PROBLEM DETAILS
Please repeat exactly the lines below from the line with "and since the" to the line with "team decided to", including both, and leave out every picture.

Data records
▬▬▬▬▬▬▬▬▬▬
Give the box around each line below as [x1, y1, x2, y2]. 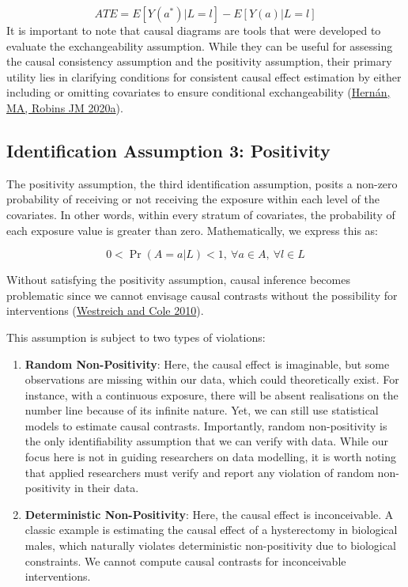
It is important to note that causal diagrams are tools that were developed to [6, 22, 381, 38]
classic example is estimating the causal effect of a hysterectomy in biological [25, 521, 398, 538]
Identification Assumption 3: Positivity [6, 138, 331, 162]
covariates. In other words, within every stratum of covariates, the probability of [6, 206, 395, 222]
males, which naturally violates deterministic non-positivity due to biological [25, 537, 396, 554]
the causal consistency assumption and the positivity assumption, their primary [6, 53, 392, 70]
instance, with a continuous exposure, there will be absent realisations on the [25, 386, 399, 403]
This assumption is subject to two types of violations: [6, 328, 266, 345]
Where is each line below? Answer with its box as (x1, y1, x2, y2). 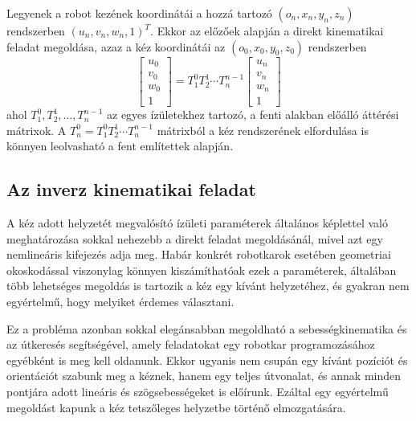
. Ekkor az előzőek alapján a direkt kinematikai (150, 22, 384, 39)
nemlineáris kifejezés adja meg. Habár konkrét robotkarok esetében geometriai (6, 246, 391, 263)
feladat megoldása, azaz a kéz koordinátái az (6, 38, 226, 55)
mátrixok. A (6, 121, 67, 138)
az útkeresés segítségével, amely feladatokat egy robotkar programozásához (6, 336, 375, 353)
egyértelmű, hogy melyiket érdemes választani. (6, 293, 235, 310)
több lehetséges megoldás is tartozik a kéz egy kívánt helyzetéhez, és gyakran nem (6, 277, 410, 294)
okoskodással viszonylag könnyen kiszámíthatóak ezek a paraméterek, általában (6, 261, 397, 278)
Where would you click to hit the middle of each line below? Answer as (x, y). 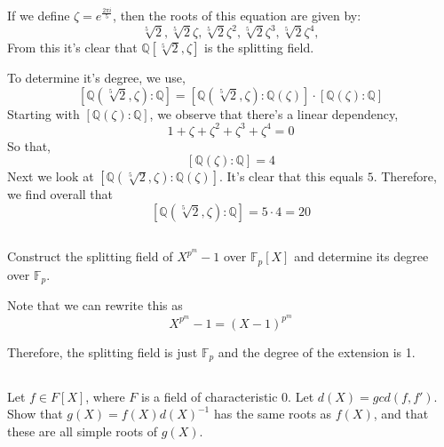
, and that (401, 414)
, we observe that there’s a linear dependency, (274, 113)
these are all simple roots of (83, 431)
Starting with (44, 113)
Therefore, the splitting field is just (103, 351)
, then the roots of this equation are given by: (237, 15)
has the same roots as (273, 414)
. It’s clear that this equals (291, 176)
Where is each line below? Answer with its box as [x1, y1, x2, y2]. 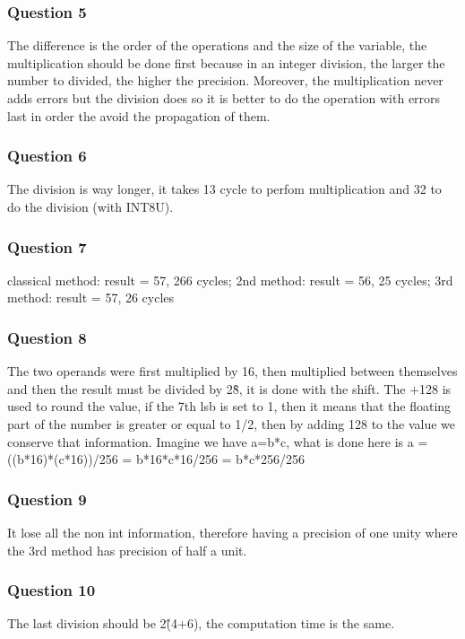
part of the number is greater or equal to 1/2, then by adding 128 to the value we [7, 415, 455, 433]
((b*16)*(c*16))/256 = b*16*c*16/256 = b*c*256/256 [7, 450, 306, 468]
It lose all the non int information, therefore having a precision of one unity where [7, 523, 458, 541]
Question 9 [7, 487, 87, 510]
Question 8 [7, 326, 87, 348]
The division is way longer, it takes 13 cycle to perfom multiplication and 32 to [7, 179, 442, 198]
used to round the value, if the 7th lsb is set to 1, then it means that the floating [7, 397, 452, 416]
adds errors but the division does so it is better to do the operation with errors [7, 89, 441, 107]
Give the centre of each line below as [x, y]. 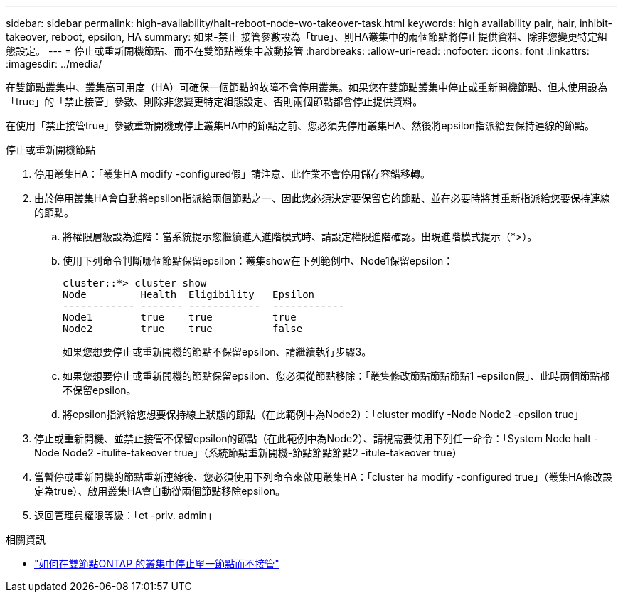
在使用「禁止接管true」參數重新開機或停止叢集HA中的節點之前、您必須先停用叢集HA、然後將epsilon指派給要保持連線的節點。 [300, 126]
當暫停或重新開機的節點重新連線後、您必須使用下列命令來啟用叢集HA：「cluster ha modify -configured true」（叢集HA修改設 [324, 477]
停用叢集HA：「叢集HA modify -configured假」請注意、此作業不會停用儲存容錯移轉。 [232, 174]
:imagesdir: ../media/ [54, 64]
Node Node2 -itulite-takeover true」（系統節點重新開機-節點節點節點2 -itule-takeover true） [248, 453]
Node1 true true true [180, 317]
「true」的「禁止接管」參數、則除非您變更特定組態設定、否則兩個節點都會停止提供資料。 [214, 101]
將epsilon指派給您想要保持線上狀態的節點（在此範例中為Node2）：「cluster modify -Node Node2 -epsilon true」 [323, 414]
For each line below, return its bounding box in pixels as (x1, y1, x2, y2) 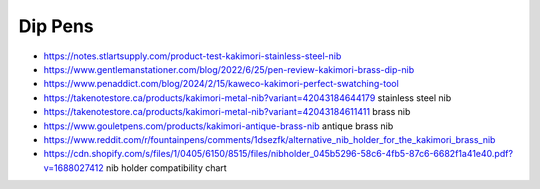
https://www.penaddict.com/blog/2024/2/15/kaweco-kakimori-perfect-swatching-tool (43, 78, 399, 90)
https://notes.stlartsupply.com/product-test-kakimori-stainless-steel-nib (43, 50, 342, 62)
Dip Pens (18, 15, 94, 37)
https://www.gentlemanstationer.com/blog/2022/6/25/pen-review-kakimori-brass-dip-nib (43, 63, 415, 75)
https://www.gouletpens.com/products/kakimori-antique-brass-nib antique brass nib (43, 120, 394, 132)
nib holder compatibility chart (105, 161, 227, 174)
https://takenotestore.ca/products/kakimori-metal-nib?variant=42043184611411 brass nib (43, 106, 411, 118)
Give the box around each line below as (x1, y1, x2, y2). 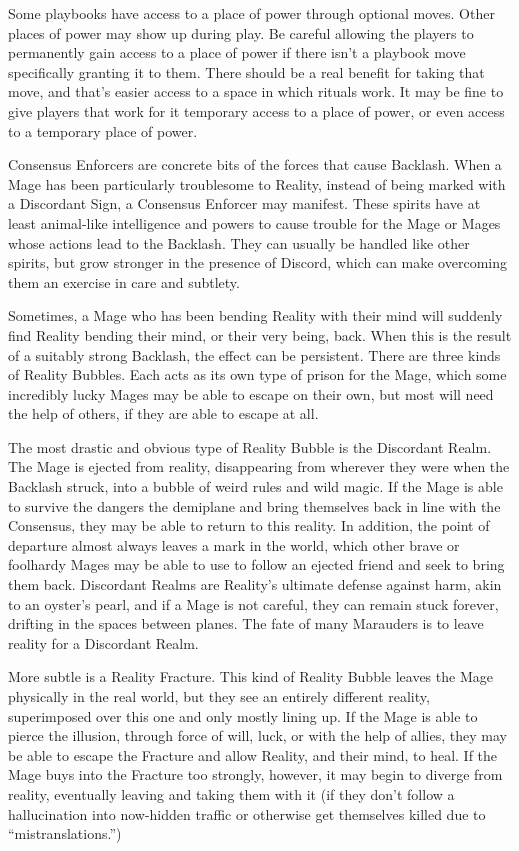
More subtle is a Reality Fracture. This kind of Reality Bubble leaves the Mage (8, 666, 493, 687)
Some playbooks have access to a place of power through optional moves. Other (8, 3, 495, 23)
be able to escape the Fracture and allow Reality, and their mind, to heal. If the (8, 744, 498, 765)
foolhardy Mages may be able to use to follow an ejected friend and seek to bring (8, 554, 505, 575)
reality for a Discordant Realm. (8, 632, 199, 653)
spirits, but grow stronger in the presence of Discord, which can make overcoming (8, 252, 507, 273)
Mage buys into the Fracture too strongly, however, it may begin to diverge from (8, 764, 503, 785)
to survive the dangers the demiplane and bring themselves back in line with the (8, 495, 501, 516)
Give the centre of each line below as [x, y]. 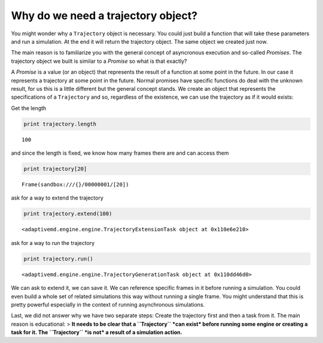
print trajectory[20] [55, 169]
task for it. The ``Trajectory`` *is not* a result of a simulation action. [97, 332]
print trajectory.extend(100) [68, 214]
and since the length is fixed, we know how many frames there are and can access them [120, 153]
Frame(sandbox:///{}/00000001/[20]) [75, 184]
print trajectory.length [60, 124]
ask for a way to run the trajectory [53, 243]
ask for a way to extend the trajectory [57, 198]
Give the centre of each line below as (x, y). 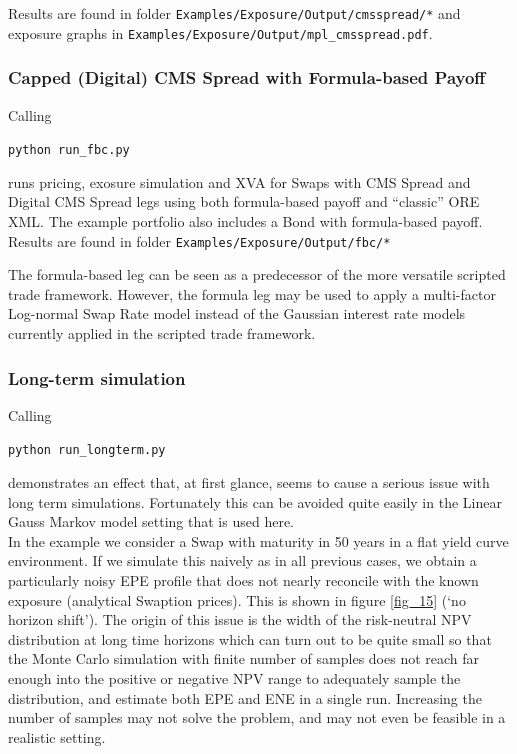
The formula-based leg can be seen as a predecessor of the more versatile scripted (257, 274)
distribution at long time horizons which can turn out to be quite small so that (250, 638)
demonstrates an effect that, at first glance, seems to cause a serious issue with (249, 482)
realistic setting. (57, 736)
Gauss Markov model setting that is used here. (151, 521)
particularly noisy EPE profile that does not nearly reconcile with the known (243, 580)
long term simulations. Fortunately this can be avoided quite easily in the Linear (255, 501)
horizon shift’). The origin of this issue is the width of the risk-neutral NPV (240, 619)
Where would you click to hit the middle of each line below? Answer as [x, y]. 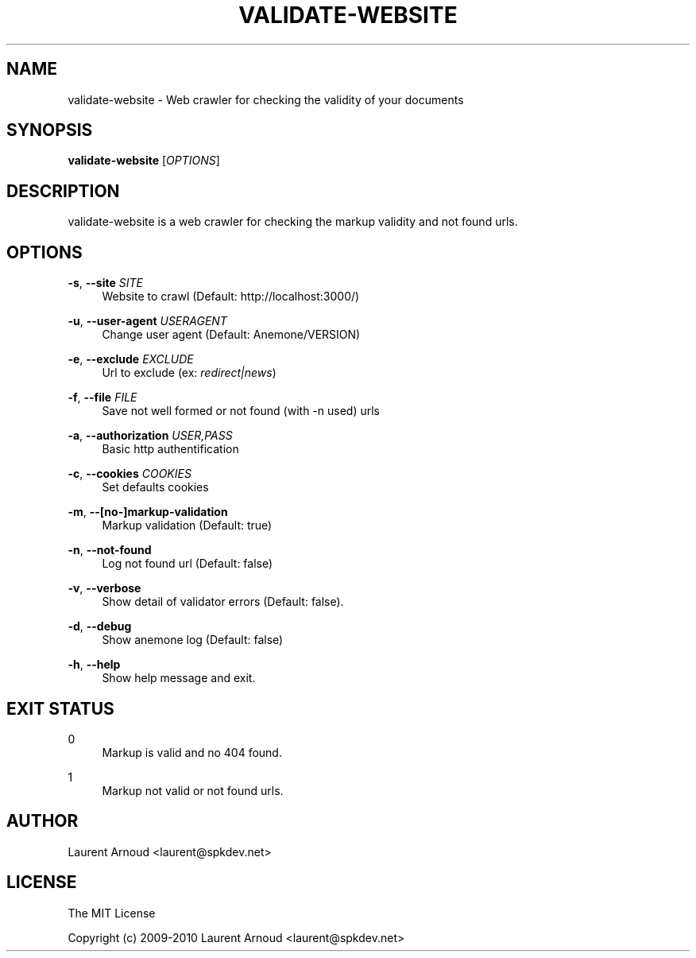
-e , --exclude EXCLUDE [131, 359]
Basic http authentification [170, 449]
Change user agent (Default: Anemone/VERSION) [231, 335]
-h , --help [94, 665]
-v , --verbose [104, 588]
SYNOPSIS [50, 130]
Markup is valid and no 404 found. [192, 752]
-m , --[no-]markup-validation [148, 512]
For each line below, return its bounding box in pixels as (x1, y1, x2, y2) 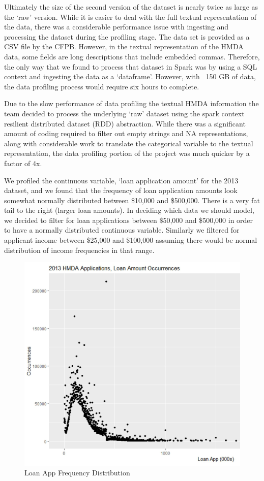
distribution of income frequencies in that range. (4, 244, 155, 255)
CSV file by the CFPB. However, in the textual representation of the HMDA (4, 41, 244, 52)
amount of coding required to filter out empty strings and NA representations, (4, 128, 248, 139)
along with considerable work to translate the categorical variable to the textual (4, 138, 253, 148)
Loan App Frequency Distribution (24, 467, 130, 478)
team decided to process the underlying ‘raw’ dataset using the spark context (4, 108, 245, 118)
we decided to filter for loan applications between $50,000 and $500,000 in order (4, 214, 253, 225)
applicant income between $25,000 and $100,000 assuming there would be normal (4, 235, 257, 245)
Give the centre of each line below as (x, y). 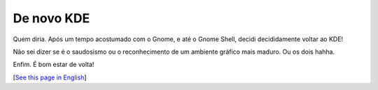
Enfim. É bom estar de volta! (54, 65)
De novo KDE (51, 18)
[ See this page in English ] (50, 77)
▬▬▬▬▬▬▬▬▬▬
YOUR RESPONSE
and since the length is fixed, we know how many frames there are and can access them [120, 153]
Frame(sandbox:///{}/00000001/[20]) [75, 184]
print trajectory.length [60, 124]
ask for a way to run the trajectory [53, 243]
ask for a way to extend the trajectory [57, 198]
Give the centre of each line below as (x, y). 
The formula-based leg can be seen as a predecessor of the more versatile scripted (257, 274)
distribution at long time horizons which can turn out to be quite small so that (250, 638)
demonstrates an effect that, at first glance, seems to cause a serious issue with (249, 482)
realistic setting. (57, 736)
Gauss Markov model setting that is used here. (151, 521)
particularly noisy EPE profile that does not nearly reconcile with the known (243, 580)
long term simulations. Fortunately this can be avoided quite easily in the Linear (255, 501)
horizon shift’). The origin of this issue is the width of the risk-neutral NPV (240, 619)
Where would you click to hit the middle of each line below? Answer as [x, y]. 
-e , --exclude EXCLUDE [131, 359]
Basic http authentification [170, 449]
Change user agent (Default: Anemone/VERSION) [231, 335]
-h , --help [94, 665]
-v , --verbose [104, 588]
SYNOPSIS [50, 130]
Markup is valid and no 404 found. [192, 752]
-m , --[no-]markup-validation [148, 512]
For each line below, return its bounding box in pixels as (x1, y1, x2, y2) 
distribution of income frequencies in that range. (4, 244, 155, 255)
CSV file by the CFPB. However, in the textual representation of the HMDA (4, 41, 244, 52)
amount of coding required to filter out empty strings and NA representations, (4, 128, 248, 139)
along with considerable work to translate the categorical variable to the textual (4, 138, 253, 148)
Loan App Frequency Distribution (24, 467, 130, 478)
team decided to process the underlying ‘raw’ dataset using the spark context (4, 108, 245, 118)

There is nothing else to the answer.